I think i'm getting there. Before merging i also want to write a bit more info into the docstrings, e.g. how to add further stuff in the future.

Current status:

  • i now implemented this based on a lookup in the AsObjects constructor as discussed with @jpivarski. I think this was necessary (as opposed to putting it into interpretation_of) since other places in the code need the Model of the interpretation. So now only the forth code is special cased, not the whole interpretation
  • In addition to that, also the awkward form needs to be provided since this has to reference the names of the buffers that come out of running the forth code. I implemented this now as a member function of a class that knows about the typename since the awkward forms coming out of uproot also carry the typename that corresponds to the RecordArray (other tests would fail if the form is different because of this)
  • For start i implemented this now for some of the vector<vector<ElementLink<DataVector<T>>>> types which cause most of the problems.

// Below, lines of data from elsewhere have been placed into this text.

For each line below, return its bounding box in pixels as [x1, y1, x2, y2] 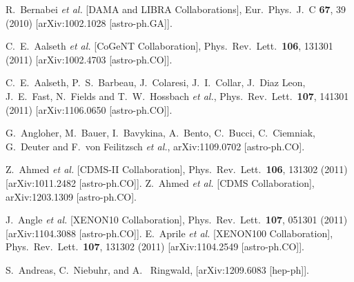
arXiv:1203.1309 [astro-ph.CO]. [6, 189, 137, 203]
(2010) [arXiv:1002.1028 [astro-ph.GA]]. [6, 15, 173, 30]
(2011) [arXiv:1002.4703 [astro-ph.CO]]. [6, 52, 173, 66]
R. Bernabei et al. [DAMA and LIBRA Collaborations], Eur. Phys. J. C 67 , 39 [6, 2, 346, 16]
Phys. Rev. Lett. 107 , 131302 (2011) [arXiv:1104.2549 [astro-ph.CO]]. [6, 239, 304, 254]
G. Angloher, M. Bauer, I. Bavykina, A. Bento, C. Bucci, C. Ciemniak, [6, 125, 315, 140]
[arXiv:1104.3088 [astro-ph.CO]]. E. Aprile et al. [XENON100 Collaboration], [6, 225, 333, 240]
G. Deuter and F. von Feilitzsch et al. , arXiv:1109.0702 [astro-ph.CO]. [6, 139, 305, 153]
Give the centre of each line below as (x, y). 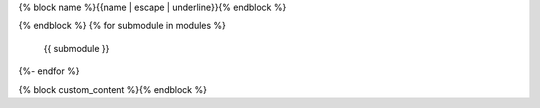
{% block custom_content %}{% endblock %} (112, 89)
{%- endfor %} (49, 71)
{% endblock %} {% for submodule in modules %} (122, 26)
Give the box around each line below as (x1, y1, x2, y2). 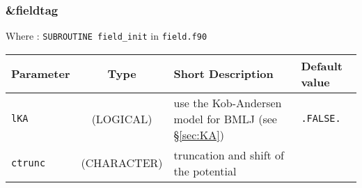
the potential (173, 162, 237, 179)
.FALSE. (301, 113, 341, 125)
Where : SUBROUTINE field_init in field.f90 (6, 29, 207, 43)
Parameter (11, 65, 70, 82)
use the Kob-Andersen (173, 94, 282, 111)
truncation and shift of (173, 146, 284, 163)
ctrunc (11, 157, 46, 169)
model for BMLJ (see (173, 110, 277, 127)
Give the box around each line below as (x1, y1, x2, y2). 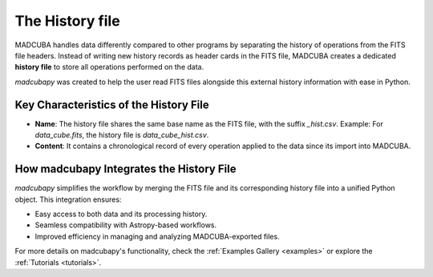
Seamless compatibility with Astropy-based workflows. (34, 220, 217, 230)
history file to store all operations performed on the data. (14, 62, 204, 72)
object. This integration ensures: (14, 195, 122, 204)
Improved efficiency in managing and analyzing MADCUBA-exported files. (34, 231, 280, 241)
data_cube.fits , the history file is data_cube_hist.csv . (34, 130, 209, 140)
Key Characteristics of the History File (14, 98, 209, 111)
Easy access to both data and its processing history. (34, 209, 208, 219)
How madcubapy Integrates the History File (14, 163, 237, 176)
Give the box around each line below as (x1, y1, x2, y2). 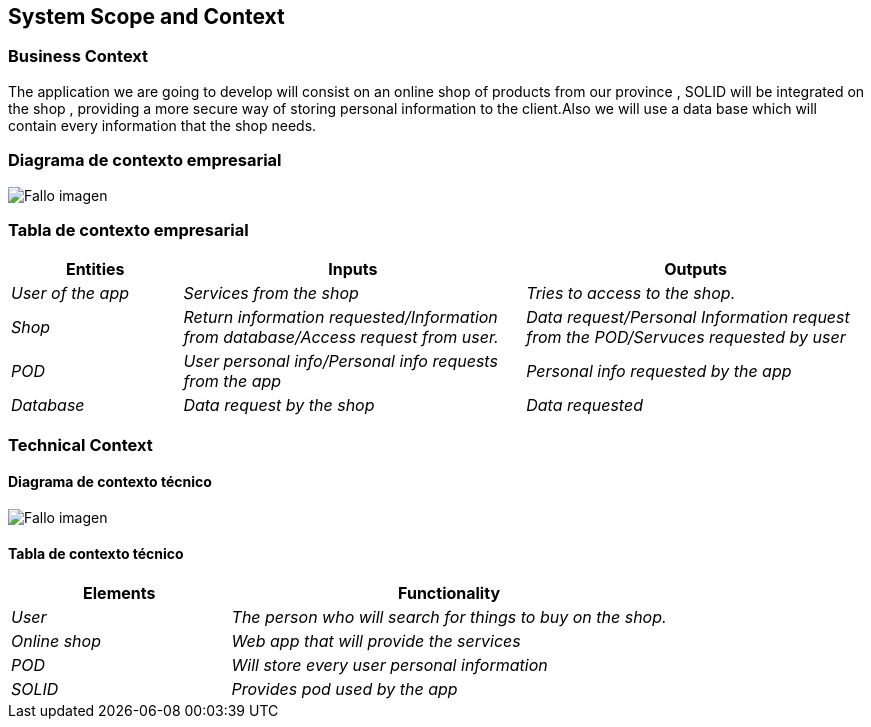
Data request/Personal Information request (526, 307, 850, 328)
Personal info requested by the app (526, 361, 792, 382)
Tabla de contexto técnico (8, 544, 184, 562)
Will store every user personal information (231, 655, 548, 676)
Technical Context (8, 434, 153, 455)
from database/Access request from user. (183, 327, 499, 348)
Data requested (526, 395, 643, 416)
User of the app (11, 283, 129, 304)
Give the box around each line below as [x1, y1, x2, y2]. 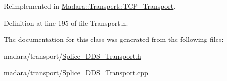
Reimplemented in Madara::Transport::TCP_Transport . [4, 1, 176, 11]
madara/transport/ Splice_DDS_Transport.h [4, 50, 141, 61]
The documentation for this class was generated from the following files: [4, 34, 224, 44]
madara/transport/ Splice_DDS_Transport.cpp [4, 67, 148, 78]
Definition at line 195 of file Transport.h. [4, 17, 128, 28]
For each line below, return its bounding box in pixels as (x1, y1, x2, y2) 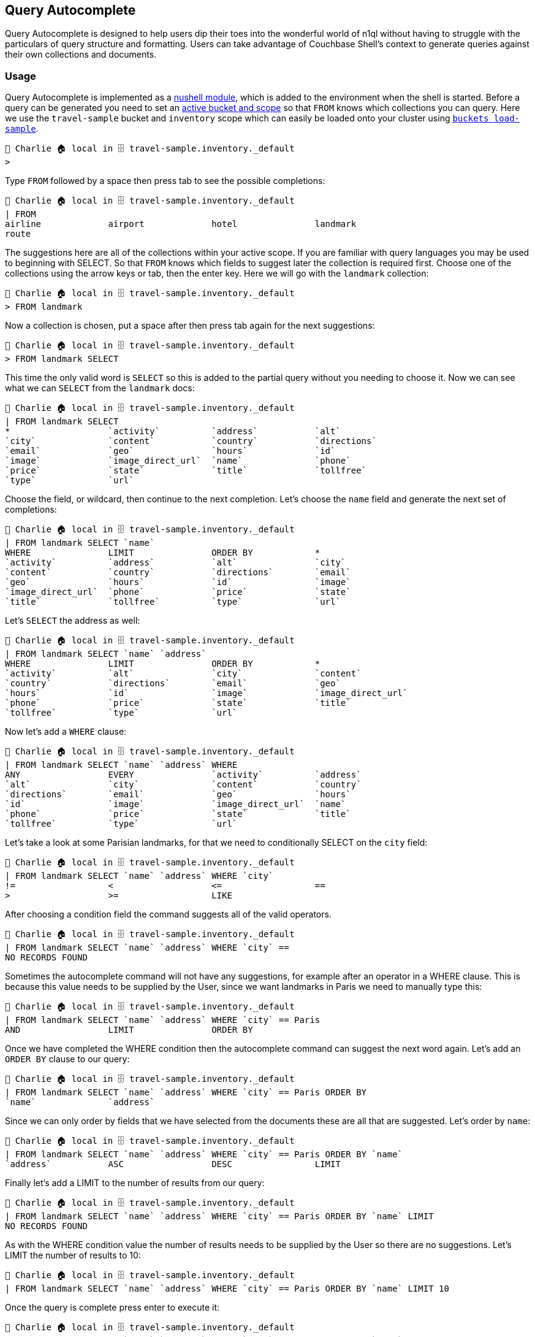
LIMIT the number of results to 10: (5, 1250, 141, 1261)
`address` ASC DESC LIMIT (5, 1159, 341, 1170)
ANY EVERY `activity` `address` (5, 770, 362, 780)
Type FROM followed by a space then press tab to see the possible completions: (5, 175, 325, 186)
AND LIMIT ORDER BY (5, 1025, 253, 1035)
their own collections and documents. (5, 49, 157, 60)
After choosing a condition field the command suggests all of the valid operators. (5, 909, 332, 920)
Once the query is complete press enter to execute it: (5, 1302, 220, 1313)
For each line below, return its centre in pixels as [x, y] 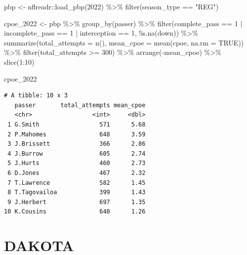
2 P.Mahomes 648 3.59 [77, 134]
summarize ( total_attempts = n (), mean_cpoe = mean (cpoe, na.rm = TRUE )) [124, 42]
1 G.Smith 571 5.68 [77, 124]
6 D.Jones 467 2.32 [77, 173]
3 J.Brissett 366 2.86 [77, 144]
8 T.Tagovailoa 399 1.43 [77, 192]
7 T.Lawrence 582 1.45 [77, 183]
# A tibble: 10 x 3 [36, 96]
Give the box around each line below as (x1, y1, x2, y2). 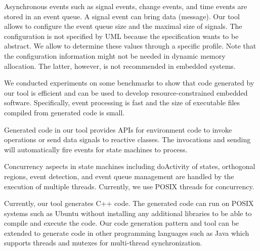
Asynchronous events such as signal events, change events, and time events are (4, 1, 247, 11)
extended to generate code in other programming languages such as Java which (4, 227, 249, 238)
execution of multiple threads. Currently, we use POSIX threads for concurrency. (4, 181, 254, 191)
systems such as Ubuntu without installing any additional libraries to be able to (4, 207, 252, 218)
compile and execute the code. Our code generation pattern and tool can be (4, 218, 239, 228)
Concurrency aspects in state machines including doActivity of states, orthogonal (4, 161, 255, 172)
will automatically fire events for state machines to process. (4, 144, 188, 154)
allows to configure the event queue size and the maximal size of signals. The (4, 21, 242, 31)
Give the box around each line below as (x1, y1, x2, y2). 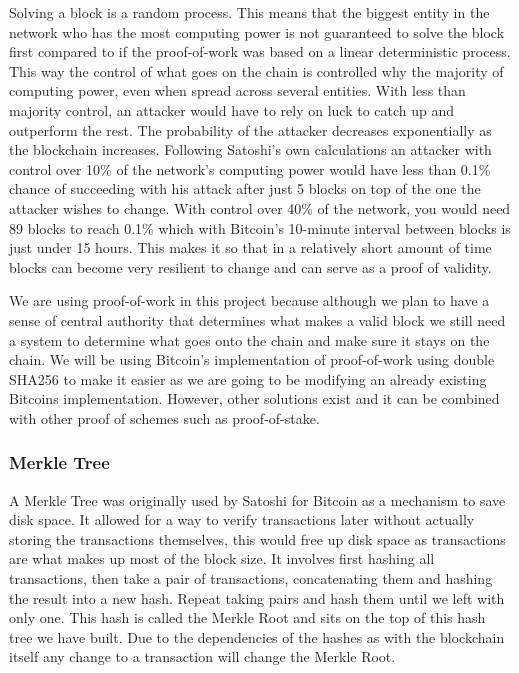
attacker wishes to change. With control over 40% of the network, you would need (9, 197, 511, 218)
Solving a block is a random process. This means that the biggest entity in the (9, 2, 490, 22)
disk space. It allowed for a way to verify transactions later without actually (9, 509, 475, 530)
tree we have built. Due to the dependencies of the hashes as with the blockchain (9, 626, 505, 647)
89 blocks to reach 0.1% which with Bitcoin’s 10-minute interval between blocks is (9, 217, 511, 238)
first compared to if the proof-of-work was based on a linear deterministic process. (9, 41, 511, 62)
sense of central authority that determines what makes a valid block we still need (9, 309, 506, 330)
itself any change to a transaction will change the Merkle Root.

Some problems that this PR should fix (for vector<vector<ElementLink...):

  • In some cases all vectors of a basket are empty, causing the discovery mechanism to loop (in python) through the whole data of the basket which may be slow (performance issue). If the type for these is now part of the special cases then the predefined forth code will be used instead
  • In some cases there will be a CannotBeAwkward exception, e.g. in the test file some streamer info for std::vector<std::vector<ElementLink<DataVector<xAOD::NeutralParticle_v1>>>> is missing. Now also here the special cased forth code (and awkward form) will be picked up.

@@ -122,6 +130,13 @@ def awkward_form(
tobject_header=False,
breadcrumbs=(),
):
awkward = uproot.extras.awkward()
if self._form is not None: # TODO: is this really fine?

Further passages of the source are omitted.